PROBLEM DETAILS:
Please set down each line of the data again, unchanged.

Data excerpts
%%

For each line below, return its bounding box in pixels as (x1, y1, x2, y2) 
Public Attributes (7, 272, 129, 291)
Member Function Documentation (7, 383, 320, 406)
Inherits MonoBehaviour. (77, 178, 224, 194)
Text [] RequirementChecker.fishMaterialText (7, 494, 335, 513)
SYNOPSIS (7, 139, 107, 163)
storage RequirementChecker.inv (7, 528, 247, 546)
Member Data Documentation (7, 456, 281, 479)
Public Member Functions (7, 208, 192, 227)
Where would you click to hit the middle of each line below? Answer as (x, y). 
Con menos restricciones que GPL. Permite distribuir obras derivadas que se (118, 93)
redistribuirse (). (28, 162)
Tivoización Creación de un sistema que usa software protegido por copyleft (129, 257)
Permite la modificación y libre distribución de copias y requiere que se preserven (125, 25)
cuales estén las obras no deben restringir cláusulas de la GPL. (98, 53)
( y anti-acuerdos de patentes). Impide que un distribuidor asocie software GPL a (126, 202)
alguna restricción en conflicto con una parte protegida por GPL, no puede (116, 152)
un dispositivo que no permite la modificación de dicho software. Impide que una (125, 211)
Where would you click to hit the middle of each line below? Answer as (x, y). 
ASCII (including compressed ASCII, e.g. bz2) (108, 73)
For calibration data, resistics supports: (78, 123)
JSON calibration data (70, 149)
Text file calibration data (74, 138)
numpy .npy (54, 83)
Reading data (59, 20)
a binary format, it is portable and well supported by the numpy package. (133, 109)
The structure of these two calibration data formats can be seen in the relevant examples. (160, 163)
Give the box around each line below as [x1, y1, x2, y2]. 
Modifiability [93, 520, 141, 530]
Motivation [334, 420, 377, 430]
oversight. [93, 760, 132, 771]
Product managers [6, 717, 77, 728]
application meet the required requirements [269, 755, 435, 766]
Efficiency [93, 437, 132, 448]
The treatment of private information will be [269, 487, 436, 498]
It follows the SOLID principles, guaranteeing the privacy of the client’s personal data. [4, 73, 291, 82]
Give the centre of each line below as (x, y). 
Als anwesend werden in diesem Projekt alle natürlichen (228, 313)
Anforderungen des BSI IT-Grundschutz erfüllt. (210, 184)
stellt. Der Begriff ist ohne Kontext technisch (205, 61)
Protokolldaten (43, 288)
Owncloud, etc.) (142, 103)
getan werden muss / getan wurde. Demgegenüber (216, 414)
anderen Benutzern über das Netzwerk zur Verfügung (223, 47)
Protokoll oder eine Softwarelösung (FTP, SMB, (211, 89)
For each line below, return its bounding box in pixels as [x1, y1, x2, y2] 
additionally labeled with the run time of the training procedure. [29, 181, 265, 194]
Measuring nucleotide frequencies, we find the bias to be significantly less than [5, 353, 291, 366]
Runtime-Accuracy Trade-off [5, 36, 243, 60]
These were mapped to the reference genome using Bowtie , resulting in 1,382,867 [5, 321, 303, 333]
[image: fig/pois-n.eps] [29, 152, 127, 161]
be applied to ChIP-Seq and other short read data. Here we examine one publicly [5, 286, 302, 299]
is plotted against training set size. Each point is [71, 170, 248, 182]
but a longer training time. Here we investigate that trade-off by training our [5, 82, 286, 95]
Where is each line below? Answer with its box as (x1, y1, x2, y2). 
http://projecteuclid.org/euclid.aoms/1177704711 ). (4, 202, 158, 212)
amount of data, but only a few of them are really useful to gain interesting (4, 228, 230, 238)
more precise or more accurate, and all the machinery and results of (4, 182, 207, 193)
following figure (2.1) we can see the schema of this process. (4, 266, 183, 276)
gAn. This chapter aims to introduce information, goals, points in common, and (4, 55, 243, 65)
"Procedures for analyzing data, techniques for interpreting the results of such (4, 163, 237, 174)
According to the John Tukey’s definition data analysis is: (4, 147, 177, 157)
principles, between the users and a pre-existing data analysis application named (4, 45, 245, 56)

%%

RESPONSE TO THIS TASK:
For each line below, return its bounding box in pixels as (x1, y1, x2, y2) 
Public Attributes (7, 272, 129, 291)
Member Function Documentation (7, 383, 320, 406)
Inherits MonoBehaviour. (77, 178, 224, 194)
Text [] RequirementChecker.fishMaterialText (7, 494, 335, 513)
SYNOPSIS (7, 139, 107, 163)
storage RequirementChecker.inv (7, 528, 247, 546)
Member Data Documentation (7, 456, 281, 479)
Public Member Functions (7, 208, 192, 227)
Where would you click to hit the middle of each line below? Answer as (x, y). 
Con menos restricciones que GPL. Permite distribuir obras derivadas que se (118, 93)
redistribuirse (). (28, 162)
Tivoización Creación de un sistema que usa software protegido por copyleft (129, 257)
Permite la modificación y libre distribución de copias y requiere que se preserven (125, 25)
cuales estén las obras no deben restringir cláusulas de la GPL. (98, 53)
( y anti-acuerdos de patentes). Impide que un distribuidor asocie software GPL a (126, 202)
alguna restricción en conflicto con una parte protegida por GPL, no puede (116, 152)
un dispositivo que no permite la modificación de dicho software. Impide que una (125, 211)
Where would you click to hit the middle of each line below? Answer as (x, y). 
ASCII (including compressed ASCII, e.g. bz2) (108, 73)
For calibration data, resistics supports: (78, 123)
JSON calibration data (70, 149)
Text file calibration data (74, 138)
numpy .npy (54, 83)
Reading data (59, 20)
a binary format, it is portable and well supported by the numpy package. (133, 109)
The structure of these two calibration data formats can be seen in the relevant examples. (160, 163)
Give the box around each line below as [x1, y1, x2, y2]. 
Modifiability [93, 520, 141, 530]
Motivation [334, 420, 377, 430]
oversight. [93, 760, 132, 771]
Product managers [6, 717, 77, 728]
application meet the required requirements [269, 755, 435, 766]
Efficiency [93, 437, 132, 448]
The treatment of private information will be [269, 487, 436, 498]
It follows the SOLID principles, guaranteeing the privacy of the client’s personal data. [4, 73, 291, 82]
Give the centre of each line below as (x, y). 
Als anwesend werden in diesem Projekt alle natürlichen (228, 313)
Anforderungen des BSI IT-Grundschutz erfüllt. (210, 184)
stellt. Der Begriff ist ohne Kontext technisch (205, 61)
Protokolldaten (43, 288)
Owncloud, etc.) (142, 103)
getan werden muss / getan wurde. Demgegenüber (216, 414)
anderen Benutzern über das Netzwerk zur Verfügung (223, 47)
Protokoll oder eine Softwarelösung (FTP, SMB, (211, 89)
For each line below, return its bounding box in pixels as [x1, y1, x2, y2] 
additionally labeled with the run time of the training procedure. [29, 181, 265, 194]
Measuring nucleotide frequencies, we find the bias to be significantly less than [5, 353, 291, 366]
Runtime-Accuracy Trade-off [5, 36, 243, 60]
These were mapped to the reference genome using Bowtie , resulting in 1,382,867 [5, 321, 303, 333]
[image: fig/pois-n.eps] [29, 152, 127, 161]
be applied to ChIP-Seq and other short read data. Here we examine one publicly [5, 286, 302, 299]
is plotted against training set size. Each point is [71, 170, 248, 182]
but a longer training time. Here we investigate that trade-off by training our [5, 82, 286, 95]
Where is each line below? Answer with its box as (x1, y1, x2, y2). 
http://projecteuclid.org/euclid.aoms/1177704711 ). (4, 202, 158, 212)
amount of data, but only a few of them are really useful to gain interesting (4, 228, 230, 238)
more precise or more accurate, and all the machinery and results of (4, 182, 207, 193)
following figure (2.1) we can see the schema of this process. (4, 266, 183, 276)
gAn. This chapter aims to introduce information, goals, points in common, and (4, 55, 243, 65)
"Procedures for analyzing data, techniques for interpreting the results of such (4, 163, 237, 174)
According to the John Tukey’s definition data analysis is: (4, 147, 177, 157)
principles, between the users and a pre-existing data analysis application named (4, 45, 245, 56)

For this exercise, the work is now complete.